In silence, words settle
into the flesh. Bypassing the tongue, the hunger
for death – muerte inked into a mouth.

* * *


You’ve come for the rind
peeled away
from the soul: the unclaimed

dead: no skeleton
tableau, they hold hard
to their tattered flesh. Their bones, still none

of your business. Too fresh
to have anything to do

with Day of the Dead, with deaths
made entirely

of sugar. They see
how you love

to eat with your fingers,
that you will always

take your meat raw.

Yellow press, bloody news,
la nota roja – the city squatting
to shit
once a week
on many small, glossy pages,

and you, resting
your gaze on faces
not even the tabloids adopt.

* * *

You were six
and you wanted the pet

to take a liking to you –
It laid something it killed

at your feet: severed head of a girl
rolling away from a car wreck,

a little dirt inside her blue, blue eyes.

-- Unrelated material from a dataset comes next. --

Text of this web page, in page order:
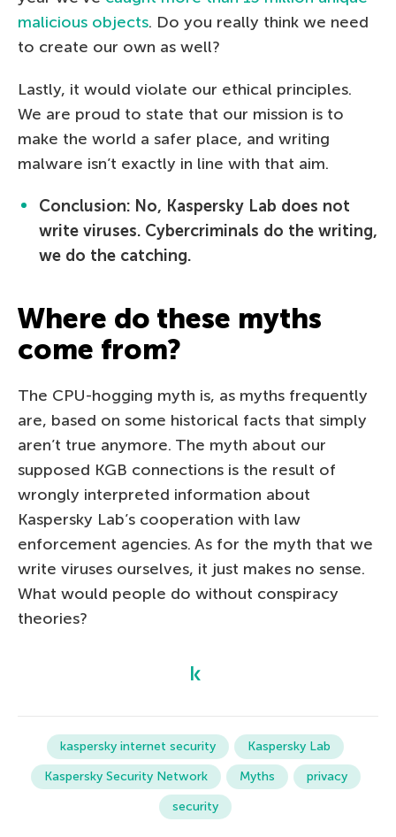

Death arching its back, purring close to your ankles.
Death arching its back: now scratch it.

* * *

Your words jump in Spanish
from another man’s mouth.


You only use English
with the dead – Limp dolls,
cabron, dead weight
in your hands.
News balled up
in place of a brain.

If there’s heft to a soul striking out on its own

the man you wrestle
into a chair
weighs barely the light and shadow
of himself. He’s there

sinking in the stitch
of heavy black thread
knotted from neck to groin,

in his blood your hands static
into background noise,

smeared aura on a plastic sheet.

* * *

You work your lens slowly
through the day’s fresh kill –

They hold tight
to the little they possess: Needle

and tire tracks. Razors
to the wrists. Handprints
circling a neck. There’s a noose,
a knife in the back, a bullet
just grazing the brain. Cracked
heads and crushed skulls. Ground
glass in the gut. A murder
most resembling sleep.

But the bodies you love: always discreet –
They keep cause of death to themselves.

Next of kin locked
in the muscles of their tongues.

Bodies emptied of souls
for no reason at all,

for no good reason you can think of.

* * *

If the city’s long arm
sweeps the dead into drawers,

it’s your dollars that pull them back out.

Pay the living enough

and the dead mostly do
what you want them to do. They come

small fry and pieces through your lens:

man’s head in a bowl,
torn legs, severed hands,
infant tucked among berries the texture of gore.

What’s captured on film when there isn’t a soul? Rot

you distance in silvers and silky grays.

In black blood reflecting

the light of dead stars (third-hand,
ornamental –
light weighed to fall short – ): dim streets of the dead
with the streetlamps shot out –

destiny trimmed of a few constellations.